Baduk Ellington (2018)
BadukEllington is my go AI, which you can play on the Online Go Server. At fast settings, it plays at a strong kyu level. At one point, it was among the top 10 most popular bots on OGS! (Maybe it still is; there are more bots on OGS these days though)
Did I mention I wrote an entire book about how this works? (Please buy my book)
Go? What?
Go is the best game ever invented. It’s a pure abstract strategy game (like chess, but better). It originated in China thousands of years ago. It’s widely played throughout East Asia today, with a small but dedicated following elsewhere around the world.
Go was a notoriously difficult game for computers, but in 2016, the AlphaGo AI beat one of the all-time greatest players with a clever combination of deep learning and traditional tree search.
Technical notes
My goals were:
- keep the code simple
- use only the hardware I physically had in my house (a small server with a 1080 Ti GPU)
- make a bot that’s fun for amateurs to play.
With that in mind…
It uses an AlphaGo Zero-style search algorithm. I really like elegance of the AGZ’s tree search, and I wanted to keep the code as simple as possible.
It’s bootstrapped from human games. As much as I admire AGZ, I certainly did not have the kind of hardware resources to do millions of games of self-play. So I had to use human games to quickly get the network up to a playable level.
It supports no-komi and reverse-komi games (but not variable komi). Instead of assuming white always gets the komi, I added two feature planes, one of which means “I get komi”, the other indicating “my opponent gets komi”. And you can jus zero them both out for no-komi. In training, I pretended 6.5 and 7.5 komi were the same thing; but obviously the difference could matter in a close game. “Weird komi” games were excluded from the training set.
It supports handicap play. There were plenty of handicap games in the training set, which is fine for training the policy head. To train the value head, I applied discounting to the game outcomes. So the opening of every game is considered to be 50/50 for training purposes; the final position of the game uses the correct game outcome; and there’s a smooth decay in between. This prevents the bot from resigning on move 2 of a handicap game.
The code is available on GitHub.

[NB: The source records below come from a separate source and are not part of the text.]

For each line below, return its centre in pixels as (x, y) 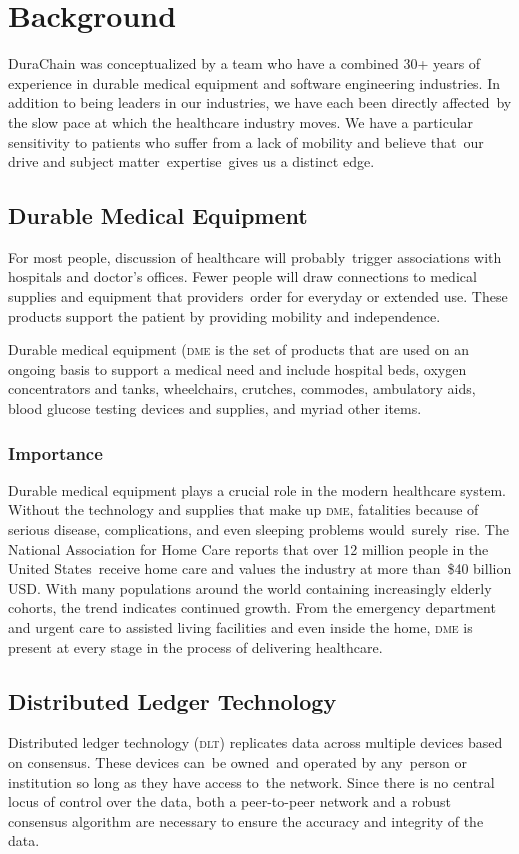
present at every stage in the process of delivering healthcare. (195, 646)
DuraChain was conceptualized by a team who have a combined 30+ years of (244, 63)
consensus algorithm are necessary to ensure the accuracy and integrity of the (246, 820)
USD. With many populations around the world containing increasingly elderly (250, 587)
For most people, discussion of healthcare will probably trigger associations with (255, 256)
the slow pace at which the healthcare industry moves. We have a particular (241, 121)
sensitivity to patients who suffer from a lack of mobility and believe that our (246, 141)
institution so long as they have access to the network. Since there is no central (251, 781)

Warning: there’s lot of “dead code” in there (various experiments that didn’t work out for whatever reason).
Active learning
I cooked up a scheme for active learning using the games it plays online against humans. However, it’s hard to tell if it works well. There are a few possibilities:
- My scheme works, but it only speeds up learning by like 2x (whereas I would need like a 20x speedup to see results on a reasonable timescale)
- My scheme doesn’t work, and it’s no better than plain old AGZ-style self-play
- My scheme would work, and drastically accelerate learning, but there’s a subtle bug in the training code somewhere
Unfortunately, it’s hard to tell with the amount of compute I have available. I’m still pretty curious about this area, so I may pick this back up again some day.
Gameplay notes
Most of the time, the bot plays pretty strong moves, maybe at a low- to mid-dan level. But it has blind spots around certain tactical situations, like ladders and semeai. This is because the tree search runs at a very low number of playouts. So even if you’re hopelessly behind in a game, you can often trick it into blundering the game away.
I keep the number of playouts low because:
- I’m running it on a server that’s physically in my house, using electricity that I pay for
- I wanted the bot to play quickly
- I wanted the bot to handle multiple games at once
- I wanted to keep my GPU free for my own purposes
I have a few ideas to improve its play in these situations – maybe I’ll find some time to experiment with them some day!
What’s up with the weird name?
“Go” is the Japanese name for the game. In Korea the game is called “baduk” (바둑).
Edward Kennedy “Duke” Ellington was a legendary jazz pianist and bandleader from the early 20th century.
To explain the joke, you must kill the joke.
Duke Ellington facts
- Like all great humans, Duke Ellington was born in DC.
- Duke Ellington’s piano teacher was Mrs. Clinkscales.
- My first CD was compilation of Duke Ellington’s greatest hits.